Create a dataset from my own data

I am trying to follow this example:

and replicate it on my own data (in bids format).
For that, I need to create a Dataset from my own data.
Meaning, instead of the lines:

from nilearn import datasets
dataset = datasets.fetch_development_fmri(n_subjects=1)

It should be something like:

dataset = datasets.fetch_from_folder(path_to_bids)

How can I do this?
In all of the many published nilearn examples, I only saw how to use their pre-defined datasets.


Hi @orko,

The fetch functions provided in nilearn’s datasets return a dictionary that has file paths to the downloaded data, which are stored by default in nilearn_data in your home directory. These functions are convenient for downloading data, but don’t have anything special about them that is required by nilearn.

If you wanted something similar to the dictionary that these functions return, you would have to build your own for your own dataset.
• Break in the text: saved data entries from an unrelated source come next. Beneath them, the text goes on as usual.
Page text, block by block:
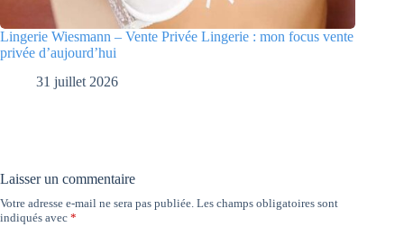
Lingerie Wiesmann – Vente Privée Lingerie : mon focus vente
privée d’aujourd’hui
31 juillet 2026
Laisser un commentaire
Votre adresse e-mail ne sera pas publiée. Les champs obligatoires sont
indiqués avec *
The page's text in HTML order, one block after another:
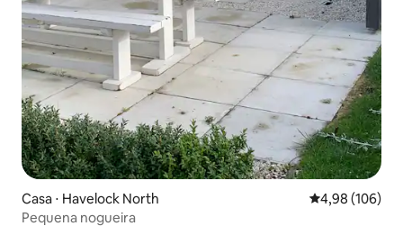
Casa ⋅ Havelock North 4,98 de uma
4,98 (106)
Pequena nogueira
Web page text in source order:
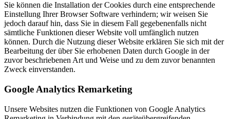
Sie können die Installation der Cookies durch eine entsprechende
Einstellung Ihrer Browser Software verhindern; wir weisen Sie
jedoch darauf hin, dass Sie in diesem Fall gegebenenfalls nicht
sämtliche Funktionen dieser Website voll umfänglich nutzen
können. Durch die Nutzung dieser Website erklären Sie sich mit der
Bearbeitung der über Sie erhobenen Daten durch Google in der
zuvor beschriebenen Art und Weise und zu dem zuvor benannten
Zweck einverstanden.
Google Analytics Remarketing
Unsere Websites nutzen die Funktionen von Google Analytics
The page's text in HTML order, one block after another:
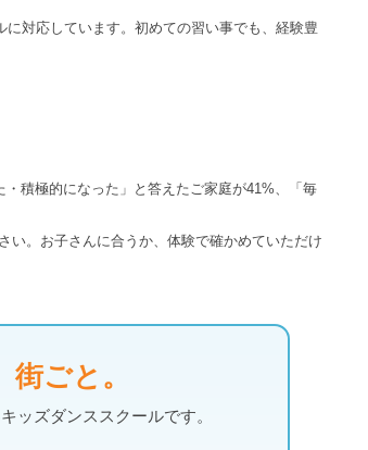
対応しています。初めての習い事でも、経験豊
積極的になった」と答えたご家庭が41%、「毎
い。お子さんに合うか、体験で確かめていただけ
街ごと。
キッズダンススクールです。
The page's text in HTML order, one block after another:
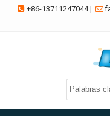
 +86-13711247044| 

For instance, if you had a BIDS dataset stored in ~/my_data/, you could use python’s glob module to return all files that match a pattern:

import glob
dataset = {'func': glob.glob('~/my_data/*/*/*bold.nii.gz'),
         'confounds': glob.glob('~/my_data/*/*/*confounds.tsv')}

You could imagine adding more keys to the dictionary depending if you needed them for the analysis.

Alternatively, you could look into PyBIDS, which provides various functions that allow you to access your data without having to provide all sorts of file paths (assuming your data is perfectly in BIDS format)

In fact the only thing you need to have to run this on your data is to get dataset.func defined,
but you could simply use

func_filename =  'path_to_your_data.nii.gz'

and run the whole thing without bothering with datasets

@danjgale Thanks, the data is indeed perfectly in BIDS format - do you have an example for how to combine pyBIDS with nilearn’s Dataset & analysis?

Yes but I prefer to have the Dataset object for compatibility with other functions as wel

Then you can create a sklearn Bunch manually, by imputing your data. This what the nilearn functions do.

1 Like

@bthirion Thanks, one more (perhaps basic) question - are the func and anat files in nilearn’s datasets (For example for .nii used here

) are the raw files, or the one generated after running fmriprep?

These are the files obtained by running fmriprep or some equivalent data analysis tool.
In particular, they are registered and resampled to MNI space.

@bthirion and haxby_dataset.anat[0] is the same subject’s brain_mask.nii.gz after preprocessing right?

Yes, but I would advise you to take a standard mask in MNI space if you run a multi-subject study.